If you want to add more depth, try changing it to 3D Rendering or 2.5D Animation.
dolly-in: An image where the camera zooms forward on rails.
tilt-down: The camera tilts downward.
handheld 3%: Slight camera shake to add realism.
When typing in the prompt input field, entering @ will automatically display reference suggestions.
3-4 Design Concept of Movement and Camerawork
1. Horizontal movement + vertical movement + rotation are switched every 4 seconds to add contrast.
2. If you write the camera lens value as a "guideline for distance," Vidu reproduces the perspective surprisingly faithfully.
3. Slow motion is entered at "0.5x." The reason is that the image quality will decrease if you add length in post-editing, so it will be smoother if you set it to slow motion on Vidu from the beginning.
Part 4. Sound effects and BGM - Vidu AI Sound Effects × Suno AI
4-1. What is Vidu AI Sound Effects?
A new feature added by Vidu in April 2025 is a tool that generates sound effects just by entering text and a timestamp. If you write something like "0-2 s: wind" or "2-4 s: sword clash," it will create a multi-layer according to the number of seconds.
In the past, we would search through sound effect websites and manually match waveforms, but with this feature, you can complete a clip in just a few seconds.
4-2 BGM with Suno AI
Suno AI is a music generation service that creates 2-3 minute songs from just text input.
While a detailed explanation is omitted, you can generate background music by turning on "Instrumental" in the Suno AI Create screen and simply entering text for the "Style."
Style Example
Japanese anime rock, uplifting Instruments: cinematic synthwave, pulsing bass arpeggio, punchy electronic drums
90% of the sound is completed using Vidu's in-house sound effects and Suno AI music. The remaining 10% is spiced up with EQ and limiters in Filmora and Resolve, and a 30-second animation can be completed without any rework.

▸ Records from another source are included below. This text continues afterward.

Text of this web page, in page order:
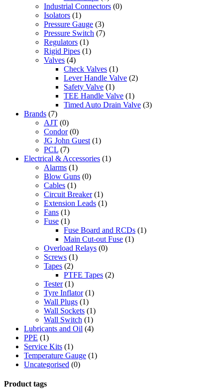
Industrial Connectors (0)
Isolators (1)
Pressure Gauge (3)
Pressure Switch (7)
Regulators (1)
Rigid Pipes (1)
Valves (4)
Check Valves (1)
Lever Handle Valve (2)
Safety Valve (1)
TEE Handle Valve (1)
Timed Auto Drain Valve (3)
Brands (7)
AJT (0)
Condor (0)
JG John Guest (1)
PCL (7)
Electrical & Accessories (1)
Alarms (1)
Blow Guns (0)
Cables (1)
Circuit Breaker (1)
Extension Leads (1)
Fans (1)
Fuse (1)
Fuse Board and RCDs (1)
Main Cut-out Fuse (1)
Overload Relays (0)
Screws (1)
Tapes (2)
PTFE Tapes (2)
Tester (1)
Tyre Inflator (1)
Wall Plugs (1)
Wall Sockets (1)
Wall Switch (1)
Lubricants and Oil (4)
PPE (1)
Service Kits (1)
Temperature Gauge (1)
Uncategorised (0)
Product tags
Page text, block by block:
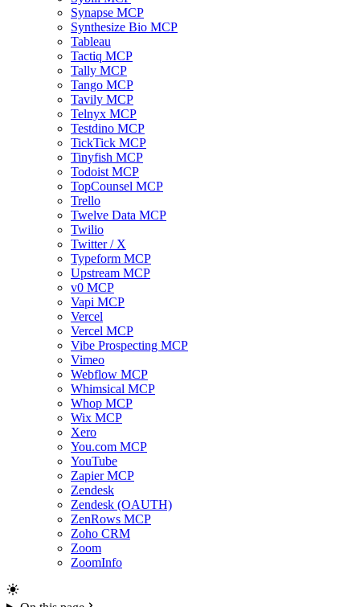
Synapse MCP
Synthesize Bio MCP
Tableau
Tactiq MCP
Tally MCP
Tango MCP
Tavily MCP
Telnyx MCP
Testdino MCP
TickTick MCP
Tinyfish MCP
Todoist MCP
TopCounsel MCP
Trello
Twelve Data MCP
Twilio
Twitter / X
Typeform MCP
Upstream MCP
v0 MCP
Vapi MCP
Vercel
Vercel MCP
Vibe Prospecting MCP
Vimeo
Webflow MCP
Whimsical MCP
Whop MCP
Wix MCP
Xero
You.com MCP
YouTube
Zapier MCP
Zendesk
Zendesk (OAUTH)
ZenRows MCP
Zoho CRM
Zoom
ZoomInfo
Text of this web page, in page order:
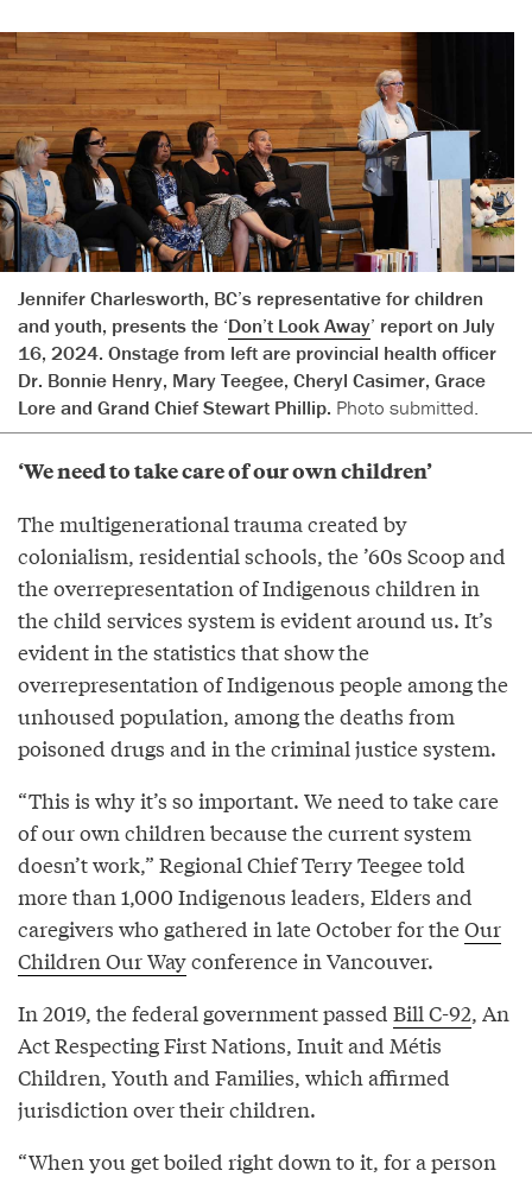
Jennifer Charlesworth, BC’s representative for children
and youth, presents the ‘Don’t Look Away’ report on July
16, 2024. Onstage from left are provincial health officer
Dr. Bonnie Henry, Mary Teegee, Cheryl Casimer, Grace
Lore and Grand Chief Stewart Phillip. Photo submitted.
‘We need to take care of our own children’
The multigenerational trauma created by
colonialism, residential schools, the ’60s Scoop and
the overrepresentation of Indigenous children in
the child services system is evident around us. It’s
evident in the statistics that show the
overrepresentation of Indigenous people among the
unhoused population, among the deaths from
poisoned drugs and in the criminal justice system.
“This is why it’s so important. We need to take care
of our own children because the current system
doesn’t work,” Regional Chief Terry Teegee told
more than 1,000 Indigenous leaders, Elders and
caregivers who gathered in late October for theOur
Children Our Wayconference in Vancouver.
In 2019, the federal government passed Bill C-92, An
Act Respecting First Nations, Inuit and Métis
Children, Youth and Families, which affirmed
jurisdiction over their children.
“When you get boiled right down to it, for a person

Part 5. FAQ and Real-Life Failure Stories
1. Hair color changes midway
Issue: Only the front view image was registered as a reference.
Solution: Register both front and side views, and place the front image at the top of the tag order (Vidu prioritizes based on tag order).

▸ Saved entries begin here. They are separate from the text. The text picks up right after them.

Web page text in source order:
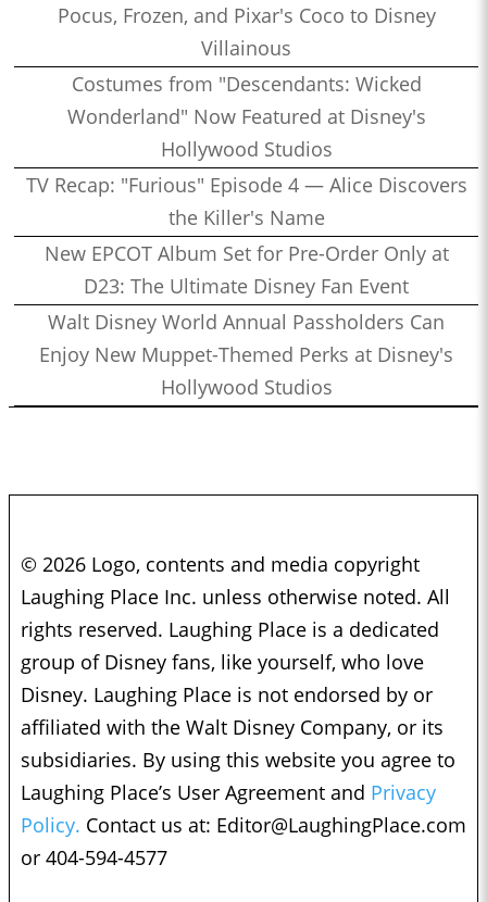
Pocus, Frozen, and Pixar's Coco to Disney
Villainous
Costumes from "Descendants: Wicked
Wonderland" Now Featured at Disney's
Hollywood Studios
TV Recap: "Furious" Episode 4 — Alice Discovers
the Killer's Name
New EPCOT Album Set for Pre-Order Only at
D23: The Ultimate Disney Fan Event
Walt Disney World Annual Passholders Can
Enjoy New Muppet-Themed Perks at Disney's
Hollywood Studios
© 2026 Logo, contents and media copyright
Laughing Place Inc. unless otherwise noted. All
rights reserved. Laughing Place is a dedicated
group of Disney fans, like yourself, who love
Disney. Laughing Place is not endorsed by or
affiliated with the Walt Disney Company, or its
subsidiaries. By using this website you agree to
Laughing Place’s User Agreement and Privacy
Policy. Contact us at: Editor@LaughingPlace.com
or 404-594-4577
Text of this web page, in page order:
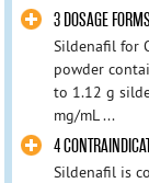
3 DOSAGE
Sildenafil for
powder
to 1.12 g
mg/mL ...
4
Sildenafil is
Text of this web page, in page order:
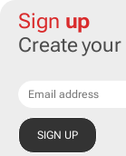
Sign up
Create
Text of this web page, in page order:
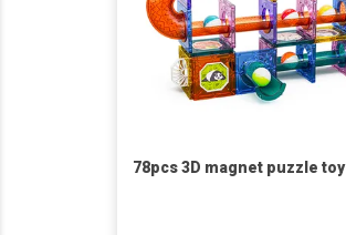
78pcs 3D magnet puzzle toy
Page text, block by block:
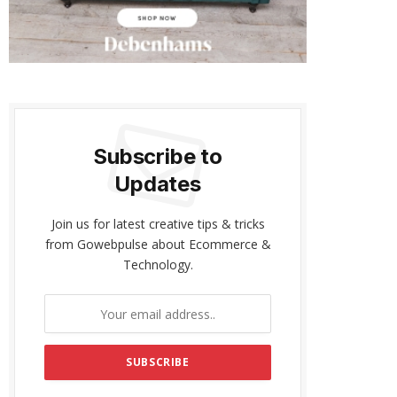
Subscribe to
Updates
Join us for latest creative tips & tricks
from Gowebpulse about Ecommerce &
Technology.
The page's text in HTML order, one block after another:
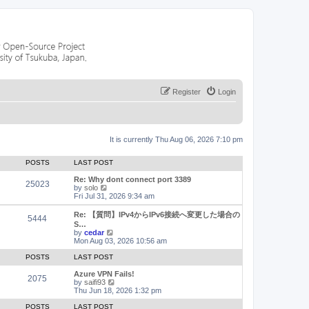
Login
Register
It is currently Thu Aug 06, 2026 7:10 pm
POSTS LAST POST
25023
Re: Why dont connect port 3389
by solo
i
e
w
t
h
e
l
a
t
e
s
t
p
o
Fri Jul 31, 2026 9:34 am
5444
Re: 【質問】IPv4からIPv6接続へ変更した場合の
S…
by cedar
e
t
h
e
a
Mon Aug 03, 2026 10:56 am
POSTS LAST POST
2075
Azure VPN Fails!
by saifi93
i
e
Thu Jun 18, 2026 1:32 pm
POSTS LAST POST
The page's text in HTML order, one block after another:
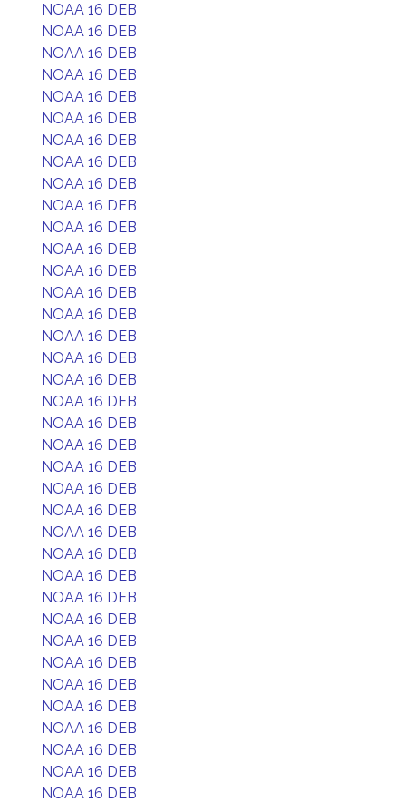
NOAA 16 DEB
NOAA 16 DEB
NOAA 16 DEB
NOAA 16 DEB
NOAA 16 DEB
NOAA 16 DEB
NOAA 16 DEB
NOAA 16 DEB
NOAA 16 DEB
NOAA 16 DEB
NOAA 16 DEB
NOAA 16 DEB
NOAA 16 DEB
NOAA 16 DEB
NOAA 16 DEB
NOAA 16 DEB
NOAA 16 DEB
NOAA 16 DEB
NOAA 16 DEB
NOAA 16 DEB
NOAA 16 DEB
NOAA 16 DEB
NOAA 16 DEB
NOAA 16 DEB
NOAA 16 DEB
NOAA 16 DEB
NOAA 16 DEB
NOAA 16 DEB
NOAA 16 DEB
NOAA 16 DEB
NOAA 16 DEB
NOAA 16 DEB
NOAA 16 DEB
NOAA 16 DEB
NOAA 16 DEB
NOAA 16 DEB
NOAA 16 DEB
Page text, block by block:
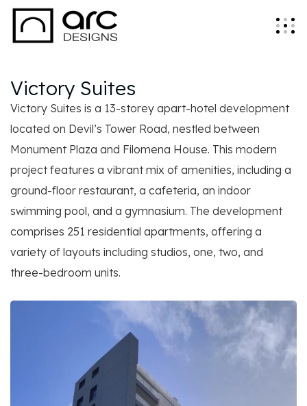
Victory Suites
Victory Suites is a 13-storey apart-hotel development
located on Devil’s Tower Road, nestled between
Monument Plaza and Filomena House. This modern
project features a vibrant mix of amenities, including a
ground-floor restaurant, a cafeteria, an indoor
swimming pool, and a gymnasium. The development
comprises 251 residential apartments, offering a
variety of layouts including studios, one, two, and
three-bedroom units.
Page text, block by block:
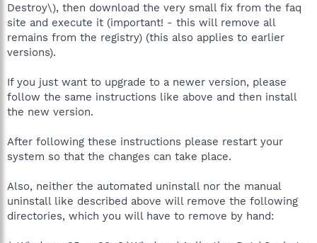
Destroy\), then download the very small fix from the faq
site and execute it (important! - this will remove all
remains from the registry) (this also applies to earlier
versions).
If you just want to upgrade to a newer version, please
follow the same instructions like above and then install
the new version.
After following these instructions please restart your
system so that the changes can take place.
Also, neither the automated uninstall nor the manual
uninstall like described above will remove the following
directories, which you will have to remove by hand:

2. Face appears in a back shot
Issue: Forgot to write "face not visible" in the back view prompt.
Solution: Add "face hidden, back view, no facial details" to the back view prompt.
3. Camera speed jumps at the 4-second boundary
Issue: Missing camera verb for each clip.
Solution: Ensure that every clip includes specific verbs like "dolly-in" or "tilt-down."
Conclusion
The 4-second limit is not a "constraint" but rather an editing point. If you approach it this way, Vidu becomes a high-speed feedback tool that allows you to "think → instantly see results." You can register up to 3 reference images, but a 2-image setup with front and side views is more practical. After generation, simply click the HD button to upscale to 1080p in one click.
That being said, the UI and pricing of AI tools change daily. Please check the official documentation, and don't be afraid to try things out, even if you fail. I look forward to seeing your original AI animations on your timeline next!